» TASK ITEM: Reproduce the records below exactly; the images should not appear.

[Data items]

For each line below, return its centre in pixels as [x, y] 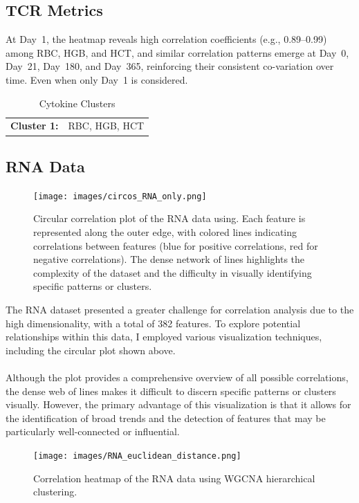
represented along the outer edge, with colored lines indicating [165, 231]
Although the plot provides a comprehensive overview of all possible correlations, [177, 377]
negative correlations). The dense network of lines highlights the [169, 259]
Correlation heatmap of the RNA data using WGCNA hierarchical [174, 478]
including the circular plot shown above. [91, 350]
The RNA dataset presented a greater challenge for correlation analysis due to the [180, 309]
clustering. [55, 492]
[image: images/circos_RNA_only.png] [120, 196]
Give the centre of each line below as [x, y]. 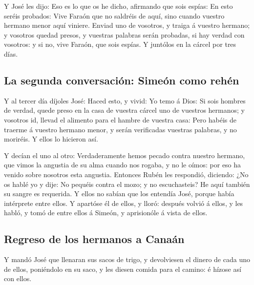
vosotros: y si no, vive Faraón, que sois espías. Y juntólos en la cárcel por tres [120, 44]
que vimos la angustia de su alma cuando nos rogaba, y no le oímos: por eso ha [123, 165]
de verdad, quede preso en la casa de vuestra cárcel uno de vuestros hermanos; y [124, 110]
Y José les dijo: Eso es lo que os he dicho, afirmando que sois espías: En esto [118, 6]
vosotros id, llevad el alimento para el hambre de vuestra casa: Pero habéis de [120, 119]
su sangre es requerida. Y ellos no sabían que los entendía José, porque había [119, 193]
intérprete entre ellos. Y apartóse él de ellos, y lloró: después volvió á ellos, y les [124, 203]
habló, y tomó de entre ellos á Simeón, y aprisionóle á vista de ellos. [106, 213]
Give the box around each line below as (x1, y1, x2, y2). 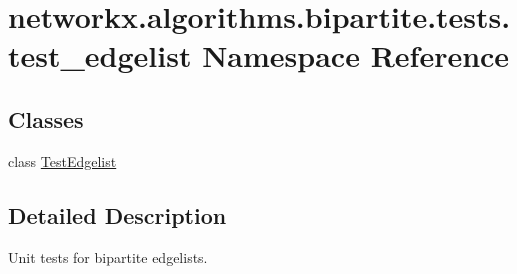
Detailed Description (8, 199, 227, 230)
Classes (8, 103, 84, 134)
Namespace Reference (202, 35, 510, 76)
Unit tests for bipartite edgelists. (8, 246, 208, 267)
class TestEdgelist (8, 150, 117, 171)
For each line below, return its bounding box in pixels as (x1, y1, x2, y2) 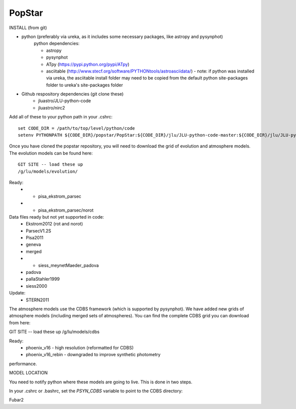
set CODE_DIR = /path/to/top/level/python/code (18, 125, 135, 131)
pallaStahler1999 (26, 276, 60, 282)
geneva (26, 242, 41, 248)
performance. (9, 361, 37, 367)
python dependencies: (34, 40, 80, 46)
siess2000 (26, 283, 47, 289)
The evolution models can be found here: (9, 150, 93, 156)
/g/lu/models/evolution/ (18, 168, 78, 174)
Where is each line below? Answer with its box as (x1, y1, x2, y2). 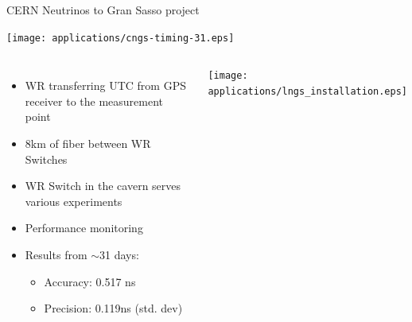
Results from (25, 246, 87, 262)
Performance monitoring (25, 219, 143, 236)
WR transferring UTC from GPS (25, 77, 186, 94)
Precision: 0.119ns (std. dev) (44, 300, 183, 316)
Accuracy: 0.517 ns (44, 273, 136, 289)
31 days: (99, 246, 139, 262)
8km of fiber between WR (25, 135, 151, 152)
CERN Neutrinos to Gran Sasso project (6, 2, 200, 17)
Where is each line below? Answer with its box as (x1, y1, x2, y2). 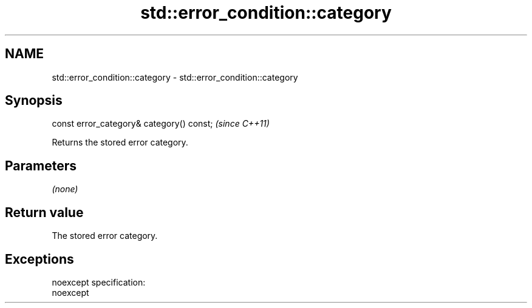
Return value (5, 204, 84, 220)
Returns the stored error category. (52, 137, 188, 148)
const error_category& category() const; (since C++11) (52, 118, 270, 129)
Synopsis (5, 93, 63, 109)
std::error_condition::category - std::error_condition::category (52, 72, 298, 82)
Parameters (5, 158, 77, 173)
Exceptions (5, 251, 74, 267)
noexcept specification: (52, 276, 146, 287)
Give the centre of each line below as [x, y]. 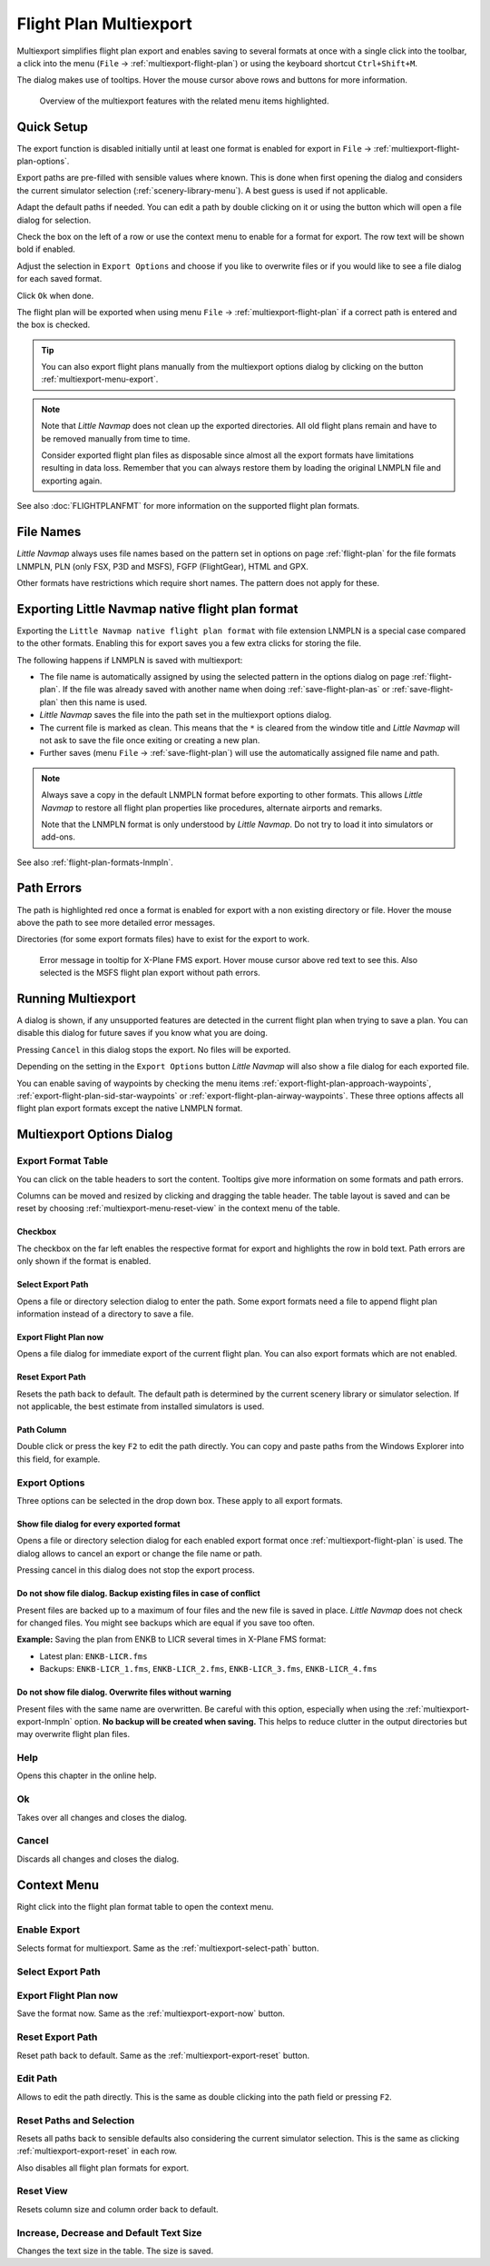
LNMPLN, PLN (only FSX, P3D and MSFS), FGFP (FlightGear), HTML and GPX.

» EXERCISE ANSWER:
For each line below, return its centre in pixels as [x, y] 
represented along the outer edge, with colored lines indicating [165, 231]
Although the plot provides a comprehensive overview of all possible correlations, [177, 377]
negative correlations). The dense network of lines highlights the [169, 259]
Correlation heatmap of the RNA data using WGCNA hierarchical [174, 478]
including the circular plot shown above. [91, 350]
The RNA dataset presented a greater challenge for correlation analysis due to the [180, 309]
clustering. [55, 492]
[image: images/circos_RNA_only.png] [120, 196]
Give the centre of each line below as [x, y]. 
vosotros: y si no, vive Faraón, que sois espías. Y juntólos en la cárcel por tres [120, 44]
que vimos la angustia de su alma cuando nos rogaba, y no le oímos: por eso ha [123, 165]
de verdad, quede preso en la casa de vuestra cárcel uno de vuestros hermanos; y [124, 110]
Y José les dijo: Eso es lo que os he dicho, afirmando que sois espías: En esto [118, 6]
vosotros id, llevad el alimento para el hambre de vuestra casa: Pero habéis de [120, 119]
su sangre es requerida. Y ellos no sabían que los entendía José, porque había [119, 193]
intérprete entre ellos. Y apartóse él de ellos, y lloró: después volvió á ellos, y les [124, 203]
habló, y tomó de entre ellos á Simeón, y aprisionóle á vista de ellos. [106, 213]
Give the box around each line below as (x1, y1, x2, y2). 
Detailed Description (8, 199, 227, 230)
Classes (8, 103, 84, 134)
Namespace Reference (202, 35, 510, 76)
Unit tests for bipartite edgelists. (8, 246, 208, 267)
class TestEdgelist (8, 150, 117, 171)
For each line below, return its bounding box in pixels as (x1, y1, x2, y2) 
set CODE_DIR = /path/to/top/level/python/code (18, 125, 135, 131)
pallaStahler1999 (26, 276, 60, 282)
geneva (26, 242, 41, 248)
performance. (9, 361, 37, 367)
python dependencies: (34, 40, 80, 46)
siess2000 (26, 283, 47, 289)
The evolution models can be found here: (9, 150, 93, 156)
/g/lu/models/evolution/ (18, 168, 78, 174)
Where is each line below? Answer with its box as (x1, y1, x2, y2). 
Results from (25, 246, 87, 262)
Performance monitoring (25, 219, 143, 236)
WR transferring UTC from GPS (25, 77, 186, 94)
Precision: 0.119ns (std. dev) (44, 300, 183, 316)
Accuracy: 0.517 ns (44, 273, 136, 289)
31 days: (99, 246, 139, 262)
8km of fiber between WR (25, 135, 151, 152)
CERN Neutrinos to Gran Sasso project (6, 2, 200, 17)
Where is each line below? Answer with its box as (x1, y1, x2, y2). 
Return value (5, 204, 84, 220)
Returns the stored error category. (52, 137, 188, 148)
const error_category& category() const; (since C++11) (52, 118, 270, 129)
Synopsis (5, 93, 63, 109)
std::error_condition::category - std::error_condition::category (52, 72, 298, 82)
Parameters (5, 158, 77, 173)
Exceptions (5, 251, 74, 267)
noexcept specification: (52, 276, 146, 287)
Give the centre of each line below as [x, y]. 
LNMPLN, PLN (only FSX, P3D and MSFS), FGFP (FlightGear), HTML and GPX.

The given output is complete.